### What to work on
From the data, copy out every line in which the word "kernel" appears.

### Data for analysis
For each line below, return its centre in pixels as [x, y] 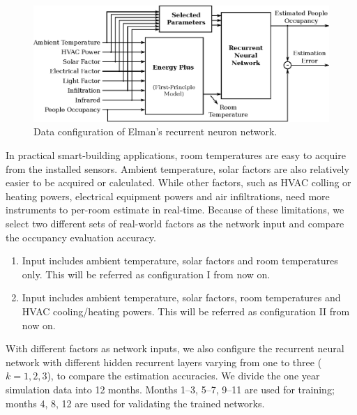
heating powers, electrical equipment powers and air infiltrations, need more [168, 196]
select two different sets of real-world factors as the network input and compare [175, 224]
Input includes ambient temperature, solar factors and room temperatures [180, 261]
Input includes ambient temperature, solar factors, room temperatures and [181, 297]
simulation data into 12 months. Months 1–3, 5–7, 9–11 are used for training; [170, 389]
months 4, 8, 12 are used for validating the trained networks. [135, 403]
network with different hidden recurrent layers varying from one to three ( [164, 362]
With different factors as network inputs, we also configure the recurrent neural [175, 348]
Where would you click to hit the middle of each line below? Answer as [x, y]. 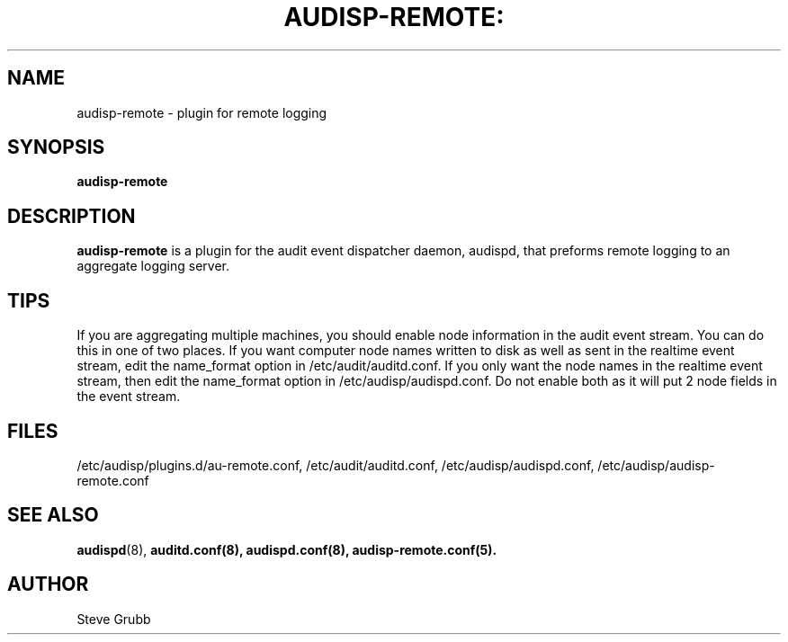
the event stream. [129, 397]
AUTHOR [48, 584]
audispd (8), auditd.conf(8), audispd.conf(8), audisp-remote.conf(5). [287, 549]
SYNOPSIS [56, 147]
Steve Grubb [114, 619]
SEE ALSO [53, 515]
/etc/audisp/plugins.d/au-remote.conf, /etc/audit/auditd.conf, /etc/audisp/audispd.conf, [336, 465]
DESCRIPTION [72, 216]
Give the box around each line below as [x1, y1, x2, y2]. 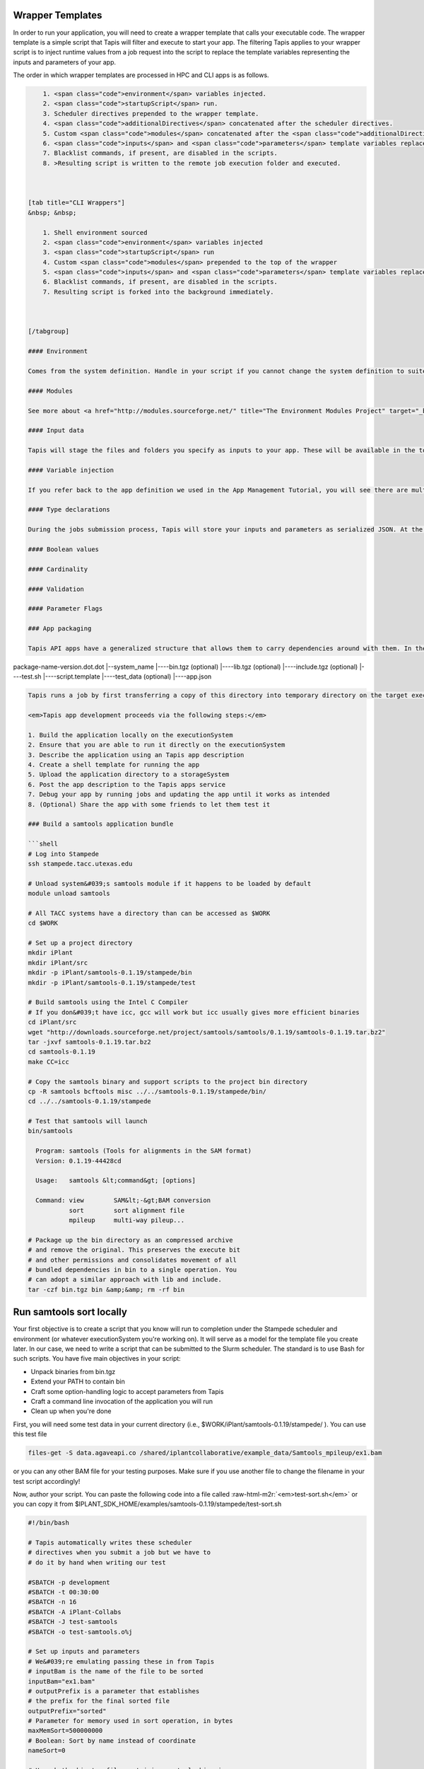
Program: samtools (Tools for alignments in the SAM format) [35, 1147, 252, 1155]
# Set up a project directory [28, 939, 133, 947]
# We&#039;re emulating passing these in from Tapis [28, 1657, 215, 1666]
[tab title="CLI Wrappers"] [28, 199, 125, 207]
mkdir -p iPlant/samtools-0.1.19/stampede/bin [28, 969, 192, 976]
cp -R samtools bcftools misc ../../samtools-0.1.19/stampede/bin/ [28, 1087, 267, 1095]
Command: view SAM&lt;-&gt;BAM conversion [35, 1197, 211, 1204]
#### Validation [28, 584, 85, 593]
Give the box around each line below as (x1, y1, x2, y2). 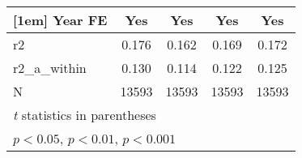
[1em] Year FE (13, 11, 108, 29)
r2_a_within (13, 58, 87, 77)
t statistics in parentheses (13, 105, 156, 124)
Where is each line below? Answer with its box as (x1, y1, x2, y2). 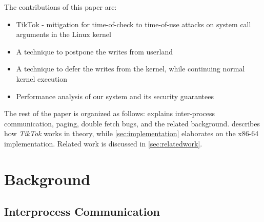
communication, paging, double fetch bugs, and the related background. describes (4, 118, 260, 128)
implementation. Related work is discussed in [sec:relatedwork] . (4, 138, 202, 149)
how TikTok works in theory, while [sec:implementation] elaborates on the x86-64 (4, 128, 259, 139)
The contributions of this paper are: (4, 2, 117, 12)
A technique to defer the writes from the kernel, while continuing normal (16, 63, 245, 74)
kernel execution (16, 73, 68, 84)
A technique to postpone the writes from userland (16, 46, 173, 57)
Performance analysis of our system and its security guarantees (16, 90, 214, 101)
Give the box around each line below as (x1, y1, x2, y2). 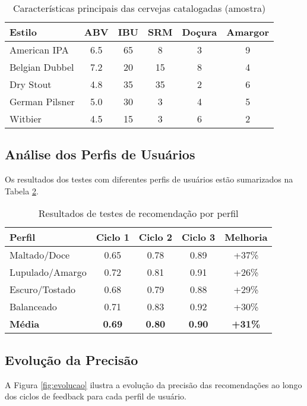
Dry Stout (10, 77, 52, 91)
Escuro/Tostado (10, 282, 76, 297)
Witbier (10, 112, 42, 125)
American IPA (10, 43, 69, 56)
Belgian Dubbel (10, 60, 74, 74)
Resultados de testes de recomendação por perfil (38, 206, 239, 221)
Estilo (10, 25, 37, 39)
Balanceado (10, 300, 57, 314)
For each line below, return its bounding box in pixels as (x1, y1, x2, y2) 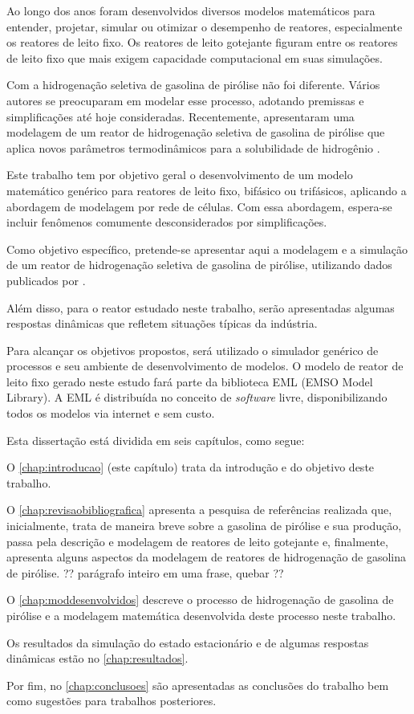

### Exercise result
A technique to defer the writes from the kernel, while continuing normal (16, 63, 245, 74)
kernel execution (16, 73, 68, 84)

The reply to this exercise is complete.